→ Your goal
Below are records with pictures. Transcribe exactly, and only, the lines from the line with "Friday, January 10, 2025, 3:08:07PM" to the line with "source (16, 34)", both ends included, but not the pictures.

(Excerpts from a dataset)
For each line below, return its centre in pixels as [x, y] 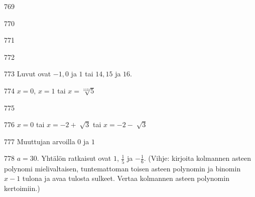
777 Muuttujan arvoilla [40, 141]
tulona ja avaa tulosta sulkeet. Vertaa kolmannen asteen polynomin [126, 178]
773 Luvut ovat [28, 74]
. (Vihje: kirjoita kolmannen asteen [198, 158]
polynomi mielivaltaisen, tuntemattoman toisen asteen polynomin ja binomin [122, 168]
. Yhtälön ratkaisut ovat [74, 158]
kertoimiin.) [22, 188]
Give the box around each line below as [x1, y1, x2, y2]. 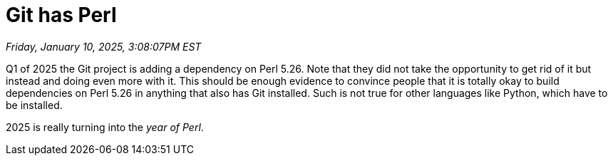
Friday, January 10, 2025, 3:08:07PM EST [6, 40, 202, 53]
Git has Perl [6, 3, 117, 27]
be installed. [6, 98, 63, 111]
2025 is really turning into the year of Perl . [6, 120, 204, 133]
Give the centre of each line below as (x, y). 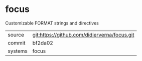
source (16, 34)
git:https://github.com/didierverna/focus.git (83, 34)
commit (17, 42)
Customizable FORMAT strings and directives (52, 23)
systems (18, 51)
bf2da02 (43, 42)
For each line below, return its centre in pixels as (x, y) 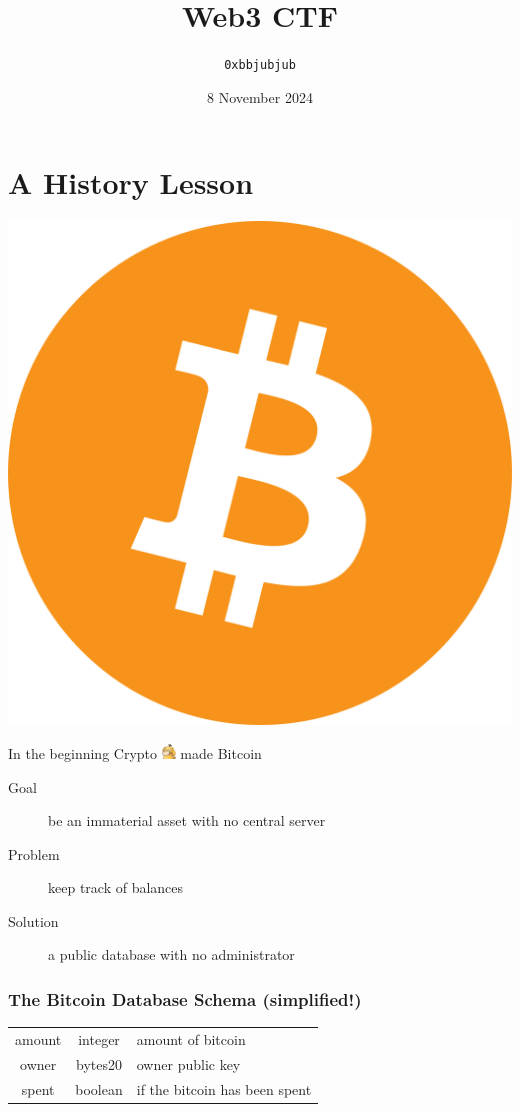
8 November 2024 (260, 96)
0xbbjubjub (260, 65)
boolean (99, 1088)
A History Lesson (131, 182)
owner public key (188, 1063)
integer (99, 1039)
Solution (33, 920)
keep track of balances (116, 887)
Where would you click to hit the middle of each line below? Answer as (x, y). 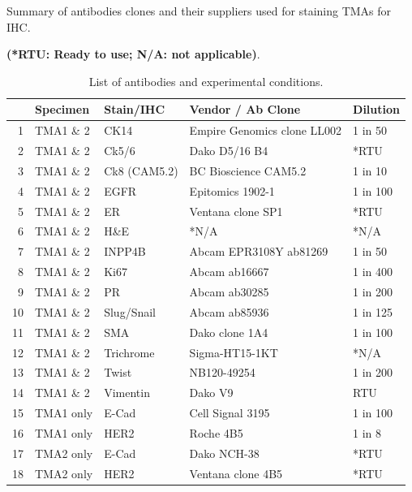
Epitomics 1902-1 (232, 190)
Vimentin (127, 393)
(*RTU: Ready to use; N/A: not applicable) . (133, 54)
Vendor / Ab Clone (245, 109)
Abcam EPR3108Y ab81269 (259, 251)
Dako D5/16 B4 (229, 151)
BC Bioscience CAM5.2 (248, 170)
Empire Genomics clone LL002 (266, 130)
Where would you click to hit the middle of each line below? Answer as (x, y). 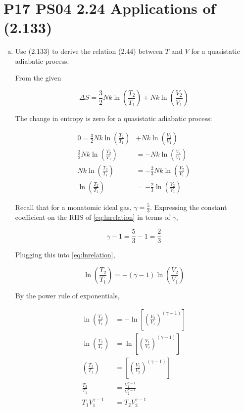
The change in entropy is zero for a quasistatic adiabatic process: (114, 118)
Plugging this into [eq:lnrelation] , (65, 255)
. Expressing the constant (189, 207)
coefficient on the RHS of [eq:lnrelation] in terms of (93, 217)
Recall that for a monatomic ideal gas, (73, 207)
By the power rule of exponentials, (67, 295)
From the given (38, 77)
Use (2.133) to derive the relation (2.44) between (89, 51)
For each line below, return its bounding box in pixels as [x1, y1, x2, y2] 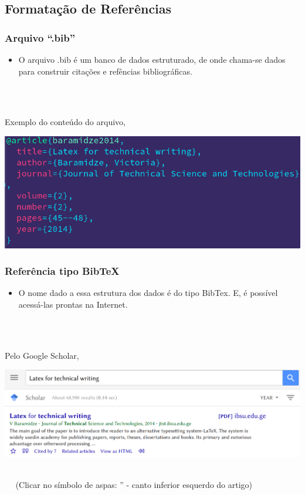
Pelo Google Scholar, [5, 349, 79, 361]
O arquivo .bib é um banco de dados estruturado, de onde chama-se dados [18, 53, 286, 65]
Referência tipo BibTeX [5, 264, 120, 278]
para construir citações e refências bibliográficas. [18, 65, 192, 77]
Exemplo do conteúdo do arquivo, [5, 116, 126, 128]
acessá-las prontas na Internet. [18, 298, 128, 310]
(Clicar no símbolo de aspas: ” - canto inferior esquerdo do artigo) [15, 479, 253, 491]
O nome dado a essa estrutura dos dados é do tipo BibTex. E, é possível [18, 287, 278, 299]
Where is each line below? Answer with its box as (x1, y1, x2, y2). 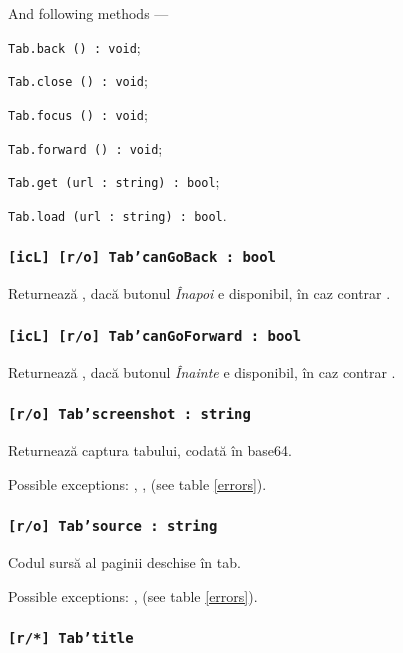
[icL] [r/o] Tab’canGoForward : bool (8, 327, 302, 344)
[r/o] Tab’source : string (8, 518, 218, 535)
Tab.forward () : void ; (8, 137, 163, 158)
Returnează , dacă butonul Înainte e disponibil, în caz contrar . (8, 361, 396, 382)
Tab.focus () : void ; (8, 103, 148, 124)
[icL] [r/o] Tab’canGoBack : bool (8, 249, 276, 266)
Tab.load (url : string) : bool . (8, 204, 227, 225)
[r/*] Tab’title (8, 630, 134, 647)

--

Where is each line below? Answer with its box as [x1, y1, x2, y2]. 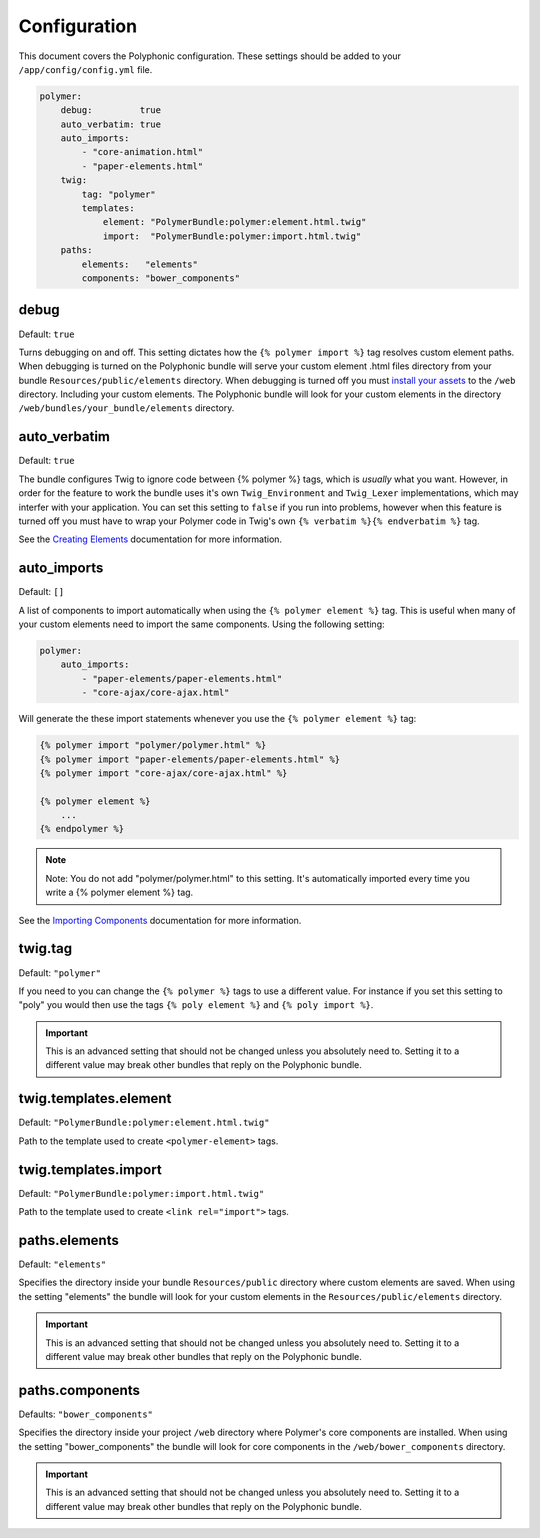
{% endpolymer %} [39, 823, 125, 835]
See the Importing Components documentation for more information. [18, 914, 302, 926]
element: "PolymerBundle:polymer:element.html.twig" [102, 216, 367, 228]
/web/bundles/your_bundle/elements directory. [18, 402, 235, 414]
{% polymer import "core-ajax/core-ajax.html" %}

==

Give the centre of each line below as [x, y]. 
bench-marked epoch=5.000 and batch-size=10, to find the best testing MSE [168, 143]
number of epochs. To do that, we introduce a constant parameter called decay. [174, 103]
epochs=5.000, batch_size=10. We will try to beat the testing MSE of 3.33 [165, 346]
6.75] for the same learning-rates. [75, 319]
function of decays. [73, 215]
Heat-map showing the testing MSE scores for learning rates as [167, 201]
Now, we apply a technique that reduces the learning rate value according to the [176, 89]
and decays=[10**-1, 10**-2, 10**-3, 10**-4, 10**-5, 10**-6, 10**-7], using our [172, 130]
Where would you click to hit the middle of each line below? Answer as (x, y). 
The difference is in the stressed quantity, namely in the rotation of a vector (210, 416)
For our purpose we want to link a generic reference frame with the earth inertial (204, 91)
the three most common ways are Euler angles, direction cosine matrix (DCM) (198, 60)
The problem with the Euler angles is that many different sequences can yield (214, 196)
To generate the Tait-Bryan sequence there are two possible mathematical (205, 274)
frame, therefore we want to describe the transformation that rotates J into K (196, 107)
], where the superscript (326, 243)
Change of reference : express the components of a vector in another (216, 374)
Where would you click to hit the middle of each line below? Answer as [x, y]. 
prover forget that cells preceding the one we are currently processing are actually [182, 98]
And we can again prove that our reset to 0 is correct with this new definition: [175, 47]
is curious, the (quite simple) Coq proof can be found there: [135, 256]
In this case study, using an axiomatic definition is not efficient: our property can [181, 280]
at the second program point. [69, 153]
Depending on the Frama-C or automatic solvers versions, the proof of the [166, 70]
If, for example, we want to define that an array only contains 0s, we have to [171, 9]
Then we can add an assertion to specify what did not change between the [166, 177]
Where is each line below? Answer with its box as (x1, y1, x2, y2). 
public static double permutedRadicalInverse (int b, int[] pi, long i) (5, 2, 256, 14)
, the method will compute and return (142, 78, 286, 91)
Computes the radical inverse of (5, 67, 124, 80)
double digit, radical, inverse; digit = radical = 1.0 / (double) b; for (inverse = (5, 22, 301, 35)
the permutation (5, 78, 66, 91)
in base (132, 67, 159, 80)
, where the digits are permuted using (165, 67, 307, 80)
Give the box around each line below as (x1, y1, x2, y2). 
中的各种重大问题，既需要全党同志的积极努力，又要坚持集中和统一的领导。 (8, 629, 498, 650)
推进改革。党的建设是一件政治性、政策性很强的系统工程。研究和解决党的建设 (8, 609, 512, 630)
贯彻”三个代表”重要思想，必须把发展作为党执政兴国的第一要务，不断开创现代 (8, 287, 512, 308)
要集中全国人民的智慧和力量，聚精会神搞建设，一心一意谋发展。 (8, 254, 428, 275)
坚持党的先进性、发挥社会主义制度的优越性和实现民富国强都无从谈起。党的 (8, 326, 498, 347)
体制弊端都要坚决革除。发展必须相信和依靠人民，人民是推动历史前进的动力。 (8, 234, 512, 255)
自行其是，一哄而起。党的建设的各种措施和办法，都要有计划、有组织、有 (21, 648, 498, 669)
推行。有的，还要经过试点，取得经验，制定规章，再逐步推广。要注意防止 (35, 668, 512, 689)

→ Answer to this task
Friday, January 10, 2025, 3:08:07PM EST [6, 40, 202, 53]
Git has Perl [6, 3, 117, 27]
be installed. [6, 98, 63, 111]
2025 is really turning into the year of Perl . [6, 120, 204, 133]
Give the centre of each line below as (x, y). 
source (16, 34)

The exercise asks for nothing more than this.